Vessels, Barriers and Containers (i), 2017. Marble from SF condo development site, elastic hairband, bronze lemon.


Monument ($7.50 = 30 mins), 2018. Steel, chewing gum.


Ricki Dwyer (UC Berkeley)

“Ricki Dwyer is an artist from the Bay Area whose work investigates the material of cloth as an embodied form. Stimulated by notions of temporality as reference to bodily growth, decay, and transformation, Ricki’s work often changes throughout an exhibition or evening. As a weaver their sculptures are in part produced on the loom and in part developed as assemblage works, highlighting cloth as a contextually defined material. Acknowledging the mutability of woven objects by allowing forms to re-present and perform different roles. Currently Ricki’s studio has employed mono printing, ceramic casting, and photography to work through and around the structure of weaving. Reliant on the material specific qualities of cloth which relate back to a fluid and often un-replicable form, the work returns to drapery as posture. Ricki's apprenticeship to the loom is a constraint mimicked in the dedication to the grid.”

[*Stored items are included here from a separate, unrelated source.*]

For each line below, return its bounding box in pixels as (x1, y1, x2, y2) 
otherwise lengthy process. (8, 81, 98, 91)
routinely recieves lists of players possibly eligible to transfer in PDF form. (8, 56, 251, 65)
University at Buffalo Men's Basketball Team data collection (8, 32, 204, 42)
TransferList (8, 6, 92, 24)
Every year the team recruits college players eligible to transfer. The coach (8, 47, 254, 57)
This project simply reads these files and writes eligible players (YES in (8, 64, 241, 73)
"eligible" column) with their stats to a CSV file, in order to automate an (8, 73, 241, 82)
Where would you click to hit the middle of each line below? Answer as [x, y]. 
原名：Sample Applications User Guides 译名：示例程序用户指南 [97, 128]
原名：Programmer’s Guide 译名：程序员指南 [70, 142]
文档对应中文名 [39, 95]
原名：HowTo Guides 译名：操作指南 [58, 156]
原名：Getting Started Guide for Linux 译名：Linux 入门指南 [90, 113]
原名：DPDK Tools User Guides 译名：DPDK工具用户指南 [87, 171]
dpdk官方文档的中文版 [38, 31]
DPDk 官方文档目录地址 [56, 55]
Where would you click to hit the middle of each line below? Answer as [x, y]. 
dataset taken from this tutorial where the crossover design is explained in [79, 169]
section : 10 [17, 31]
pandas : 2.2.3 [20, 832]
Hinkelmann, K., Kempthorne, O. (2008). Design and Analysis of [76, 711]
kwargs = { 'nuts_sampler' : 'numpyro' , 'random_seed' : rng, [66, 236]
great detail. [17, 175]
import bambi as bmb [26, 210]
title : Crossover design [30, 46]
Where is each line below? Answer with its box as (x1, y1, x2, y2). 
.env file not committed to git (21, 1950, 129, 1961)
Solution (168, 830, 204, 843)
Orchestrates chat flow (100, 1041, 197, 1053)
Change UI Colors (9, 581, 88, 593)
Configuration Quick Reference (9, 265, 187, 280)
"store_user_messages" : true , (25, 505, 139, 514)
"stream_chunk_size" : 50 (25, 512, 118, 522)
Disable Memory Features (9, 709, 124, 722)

Unsettled (smile), 2017. Mood ring, hematite, chain, cotton, porcelain, plastic.


Zoe Eagan-Gardner (CCA)

“Portraiture is one of the longest standing artistic traditions. The artist strives to render the essence of her subject. This, however, begs the question, “where does that essence reside?” Through an absurdist lens of abstraction, the forms I create tell the parables of my childhood and coming of age. I imbue each figure with personality and purpose as I create a world of my own. Here I can examine, from the outside looking in, the events that shaped me. I use an implied narrative, lush surfaces, and sewn details to seduce the viewer. The sumptuous array of textures that envelop the forms begs to be fondled and caressed. The liminal space between unease and humor, seduction and denial, is where this work resides.”


Cowboy, 2018. Ceramic, stain, spraypaint and sand.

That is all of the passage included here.